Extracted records
•••••

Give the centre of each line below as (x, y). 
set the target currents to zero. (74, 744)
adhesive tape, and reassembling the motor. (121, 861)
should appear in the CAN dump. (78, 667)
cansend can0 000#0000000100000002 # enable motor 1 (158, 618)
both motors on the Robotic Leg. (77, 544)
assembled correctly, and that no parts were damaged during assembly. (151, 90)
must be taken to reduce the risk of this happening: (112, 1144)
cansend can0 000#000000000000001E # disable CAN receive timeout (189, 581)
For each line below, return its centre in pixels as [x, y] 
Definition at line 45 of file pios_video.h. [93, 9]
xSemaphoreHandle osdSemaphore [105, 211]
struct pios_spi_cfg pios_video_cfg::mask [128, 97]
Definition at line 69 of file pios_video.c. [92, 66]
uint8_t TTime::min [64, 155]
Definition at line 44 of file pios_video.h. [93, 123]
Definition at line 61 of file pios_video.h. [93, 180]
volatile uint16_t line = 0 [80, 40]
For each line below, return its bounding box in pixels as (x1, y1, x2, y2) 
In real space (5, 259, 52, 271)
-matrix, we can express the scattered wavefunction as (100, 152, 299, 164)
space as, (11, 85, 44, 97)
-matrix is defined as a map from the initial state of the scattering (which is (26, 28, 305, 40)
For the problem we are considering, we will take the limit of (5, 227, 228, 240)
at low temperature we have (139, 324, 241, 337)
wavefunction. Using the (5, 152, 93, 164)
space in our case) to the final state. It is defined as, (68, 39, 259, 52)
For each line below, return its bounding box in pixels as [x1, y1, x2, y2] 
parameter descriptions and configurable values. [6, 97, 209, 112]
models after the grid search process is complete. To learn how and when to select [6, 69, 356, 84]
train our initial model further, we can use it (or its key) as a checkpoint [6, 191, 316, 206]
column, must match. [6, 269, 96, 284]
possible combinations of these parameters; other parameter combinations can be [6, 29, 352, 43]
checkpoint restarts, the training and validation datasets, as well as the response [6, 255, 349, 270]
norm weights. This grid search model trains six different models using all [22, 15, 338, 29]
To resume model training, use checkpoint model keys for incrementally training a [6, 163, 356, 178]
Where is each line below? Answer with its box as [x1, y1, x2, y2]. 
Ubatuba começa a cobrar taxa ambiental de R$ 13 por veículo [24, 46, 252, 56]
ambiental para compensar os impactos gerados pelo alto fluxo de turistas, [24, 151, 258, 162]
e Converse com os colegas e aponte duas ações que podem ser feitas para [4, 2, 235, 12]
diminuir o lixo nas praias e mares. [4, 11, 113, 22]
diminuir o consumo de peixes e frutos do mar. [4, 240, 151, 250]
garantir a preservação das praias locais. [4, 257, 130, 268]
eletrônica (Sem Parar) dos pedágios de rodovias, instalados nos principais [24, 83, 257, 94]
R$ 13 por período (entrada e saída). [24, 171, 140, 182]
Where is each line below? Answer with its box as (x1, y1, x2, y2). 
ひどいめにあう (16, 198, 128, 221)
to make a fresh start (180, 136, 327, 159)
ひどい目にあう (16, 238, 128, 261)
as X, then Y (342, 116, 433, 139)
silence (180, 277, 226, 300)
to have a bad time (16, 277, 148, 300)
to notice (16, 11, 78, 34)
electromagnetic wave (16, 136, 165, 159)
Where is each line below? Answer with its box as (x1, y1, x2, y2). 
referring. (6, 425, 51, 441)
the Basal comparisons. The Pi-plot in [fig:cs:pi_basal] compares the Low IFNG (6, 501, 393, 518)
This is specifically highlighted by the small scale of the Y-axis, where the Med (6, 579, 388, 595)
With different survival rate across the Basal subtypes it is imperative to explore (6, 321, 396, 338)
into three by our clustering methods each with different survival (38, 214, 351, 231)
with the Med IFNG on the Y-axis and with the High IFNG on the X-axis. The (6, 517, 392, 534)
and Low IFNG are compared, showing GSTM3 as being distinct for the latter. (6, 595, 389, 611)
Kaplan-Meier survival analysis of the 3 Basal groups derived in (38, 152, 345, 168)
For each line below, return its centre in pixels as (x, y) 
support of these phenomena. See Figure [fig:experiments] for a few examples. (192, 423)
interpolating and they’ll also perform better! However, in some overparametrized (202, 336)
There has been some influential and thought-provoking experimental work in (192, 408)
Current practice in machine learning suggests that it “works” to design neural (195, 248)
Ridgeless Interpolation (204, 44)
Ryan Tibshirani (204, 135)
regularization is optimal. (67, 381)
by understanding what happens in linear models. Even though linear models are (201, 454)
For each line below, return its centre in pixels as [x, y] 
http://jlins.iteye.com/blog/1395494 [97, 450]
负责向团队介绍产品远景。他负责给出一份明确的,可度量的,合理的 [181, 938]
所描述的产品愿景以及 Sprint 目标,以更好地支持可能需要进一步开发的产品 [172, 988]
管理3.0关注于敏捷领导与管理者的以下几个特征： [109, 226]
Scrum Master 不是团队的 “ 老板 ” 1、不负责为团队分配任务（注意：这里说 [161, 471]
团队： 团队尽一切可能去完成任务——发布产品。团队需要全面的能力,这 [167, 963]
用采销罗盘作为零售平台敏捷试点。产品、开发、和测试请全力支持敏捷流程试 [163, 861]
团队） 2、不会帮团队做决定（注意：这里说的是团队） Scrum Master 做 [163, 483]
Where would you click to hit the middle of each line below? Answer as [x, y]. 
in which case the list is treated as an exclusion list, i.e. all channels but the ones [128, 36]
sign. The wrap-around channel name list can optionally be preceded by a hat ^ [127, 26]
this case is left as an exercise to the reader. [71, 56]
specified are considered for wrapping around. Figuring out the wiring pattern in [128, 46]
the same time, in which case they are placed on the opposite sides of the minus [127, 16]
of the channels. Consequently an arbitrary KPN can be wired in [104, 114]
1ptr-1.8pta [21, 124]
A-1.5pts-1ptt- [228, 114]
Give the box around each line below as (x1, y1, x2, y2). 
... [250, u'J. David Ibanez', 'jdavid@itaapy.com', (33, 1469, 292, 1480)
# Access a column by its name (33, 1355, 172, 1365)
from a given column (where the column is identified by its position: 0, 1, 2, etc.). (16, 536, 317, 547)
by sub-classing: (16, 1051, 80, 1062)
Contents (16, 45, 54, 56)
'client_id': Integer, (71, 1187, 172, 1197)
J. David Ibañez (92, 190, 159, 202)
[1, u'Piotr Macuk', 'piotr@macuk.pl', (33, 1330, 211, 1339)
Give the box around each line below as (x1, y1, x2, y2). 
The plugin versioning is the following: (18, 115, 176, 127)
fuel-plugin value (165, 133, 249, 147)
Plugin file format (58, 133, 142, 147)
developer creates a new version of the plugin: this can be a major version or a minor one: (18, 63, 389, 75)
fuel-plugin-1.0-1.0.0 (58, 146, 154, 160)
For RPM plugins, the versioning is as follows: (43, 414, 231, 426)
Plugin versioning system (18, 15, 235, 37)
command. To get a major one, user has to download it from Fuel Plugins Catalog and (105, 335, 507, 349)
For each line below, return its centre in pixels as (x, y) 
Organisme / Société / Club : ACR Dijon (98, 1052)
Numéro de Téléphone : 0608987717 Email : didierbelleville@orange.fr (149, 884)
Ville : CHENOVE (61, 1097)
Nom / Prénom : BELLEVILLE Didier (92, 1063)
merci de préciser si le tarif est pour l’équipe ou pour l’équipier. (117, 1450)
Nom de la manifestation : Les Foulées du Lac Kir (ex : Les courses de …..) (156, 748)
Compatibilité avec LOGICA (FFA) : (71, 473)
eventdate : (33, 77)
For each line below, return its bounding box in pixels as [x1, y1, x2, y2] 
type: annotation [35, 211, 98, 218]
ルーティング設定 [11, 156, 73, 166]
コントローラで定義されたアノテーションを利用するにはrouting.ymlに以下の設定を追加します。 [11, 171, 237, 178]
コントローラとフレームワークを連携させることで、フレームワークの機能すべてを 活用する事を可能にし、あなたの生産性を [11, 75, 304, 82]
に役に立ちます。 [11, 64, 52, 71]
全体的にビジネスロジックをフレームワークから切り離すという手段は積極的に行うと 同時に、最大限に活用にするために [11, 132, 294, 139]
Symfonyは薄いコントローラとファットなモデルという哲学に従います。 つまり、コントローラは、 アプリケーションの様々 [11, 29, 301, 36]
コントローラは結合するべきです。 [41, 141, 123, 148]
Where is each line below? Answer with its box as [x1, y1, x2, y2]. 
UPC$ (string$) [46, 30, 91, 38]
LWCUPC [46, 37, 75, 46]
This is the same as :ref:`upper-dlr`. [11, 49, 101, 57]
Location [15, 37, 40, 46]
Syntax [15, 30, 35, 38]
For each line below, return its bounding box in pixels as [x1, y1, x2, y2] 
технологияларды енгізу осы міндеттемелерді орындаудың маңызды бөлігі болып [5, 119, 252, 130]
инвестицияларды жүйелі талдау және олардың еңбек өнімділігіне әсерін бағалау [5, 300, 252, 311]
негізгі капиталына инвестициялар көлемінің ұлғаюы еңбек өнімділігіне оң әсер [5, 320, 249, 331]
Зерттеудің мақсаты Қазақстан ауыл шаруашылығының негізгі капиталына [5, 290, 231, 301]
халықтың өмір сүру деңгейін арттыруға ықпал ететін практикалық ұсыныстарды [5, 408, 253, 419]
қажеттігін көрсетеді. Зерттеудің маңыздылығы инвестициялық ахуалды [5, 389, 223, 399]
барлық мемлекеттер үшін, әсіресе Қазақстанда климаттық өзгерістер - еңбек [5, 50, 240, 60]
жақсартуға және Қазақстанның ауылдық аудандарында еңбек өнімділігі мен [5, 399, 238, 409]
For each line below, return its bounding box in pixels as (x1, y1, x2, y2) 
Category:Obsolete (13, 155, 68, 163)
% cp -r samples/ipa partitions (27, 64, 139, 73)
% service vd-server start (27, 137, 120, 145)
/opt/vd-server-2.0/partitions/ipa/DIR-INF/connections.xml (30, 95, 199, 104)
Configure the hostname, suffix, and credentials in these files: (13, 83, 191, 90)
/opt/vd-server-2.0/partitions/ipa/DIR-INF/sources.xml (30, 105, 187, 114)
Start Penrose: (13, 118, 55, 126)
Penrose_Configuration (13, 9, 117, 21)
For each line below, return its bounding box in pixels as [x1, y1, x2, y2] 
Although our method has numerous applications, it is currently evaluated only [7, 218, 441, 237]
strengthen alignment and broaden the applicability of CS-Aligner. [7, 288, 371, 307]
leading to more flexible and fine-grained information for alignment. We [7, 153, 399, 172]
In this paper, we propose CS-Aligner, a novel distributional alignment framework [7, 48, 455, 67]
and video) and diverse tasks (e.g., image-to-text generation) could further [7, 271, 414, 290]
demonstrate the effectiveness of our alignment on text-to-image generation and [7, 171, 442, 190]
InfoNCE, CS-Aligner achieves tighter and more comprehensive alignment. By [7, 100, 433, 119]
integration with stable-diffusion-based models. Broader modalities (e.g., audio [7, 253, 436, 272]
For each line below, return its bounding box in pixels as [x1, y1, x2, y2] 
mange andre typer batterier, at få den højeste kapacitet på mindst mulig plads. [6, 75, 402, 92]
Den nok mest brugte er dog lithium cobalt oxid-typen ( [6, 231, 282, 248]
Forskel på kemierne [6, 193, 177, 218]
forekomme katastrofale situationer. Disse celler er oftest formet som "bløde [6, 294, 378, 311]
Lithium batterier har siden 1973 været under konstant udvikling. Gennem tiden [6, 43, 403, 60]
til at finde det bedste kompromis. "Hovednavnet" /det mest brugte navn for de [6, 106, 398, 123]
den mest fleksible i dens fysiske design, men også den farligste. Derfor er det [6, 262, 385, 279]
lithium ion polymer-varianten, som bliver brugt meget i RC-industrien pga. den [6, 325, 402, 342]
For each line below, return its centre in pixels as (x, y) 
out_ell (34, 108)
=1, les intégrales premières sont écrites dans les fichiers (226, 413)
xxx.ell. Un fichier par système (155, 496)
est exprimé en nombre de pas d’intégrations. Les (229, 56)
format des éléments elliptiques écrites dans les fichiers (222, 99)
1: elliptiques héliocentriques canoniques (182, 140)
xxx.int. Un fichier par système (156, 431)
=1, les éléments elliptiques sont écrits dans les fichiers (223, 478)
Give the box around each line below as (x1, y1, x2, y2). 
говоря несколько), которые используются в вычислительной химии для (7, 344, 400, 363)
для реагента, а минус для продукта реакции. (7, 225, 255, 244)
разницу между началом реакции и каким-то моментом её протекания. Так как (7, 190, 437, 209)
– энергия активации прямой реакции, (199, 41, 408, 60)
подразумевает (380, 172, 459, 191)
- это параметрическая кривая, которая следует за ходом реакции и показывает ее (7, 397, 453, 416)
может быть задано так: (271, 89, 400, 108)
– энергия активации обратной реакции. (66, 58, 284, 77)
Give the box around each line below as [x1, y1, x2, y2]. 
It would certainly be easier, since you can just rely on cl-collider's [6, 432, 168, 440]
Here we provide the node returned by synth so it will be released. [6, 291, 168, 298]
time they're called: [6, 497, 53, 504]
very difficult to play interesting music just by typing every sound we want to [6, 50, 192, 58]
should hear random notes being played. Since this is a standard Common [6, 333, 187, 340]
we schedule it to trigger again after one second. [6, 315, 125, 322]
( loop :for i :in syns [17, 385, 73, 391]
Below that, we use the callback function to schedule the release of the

•••••

▸ Task brief
Which lines of the data contain the string "after"? Copy each of them.

▸ Exercise result
models after the grid search process is complete. To learn how and when to select [6, 69, 356, 84]
we schedule it to trigger again after one second. [6, 315, 125, 322]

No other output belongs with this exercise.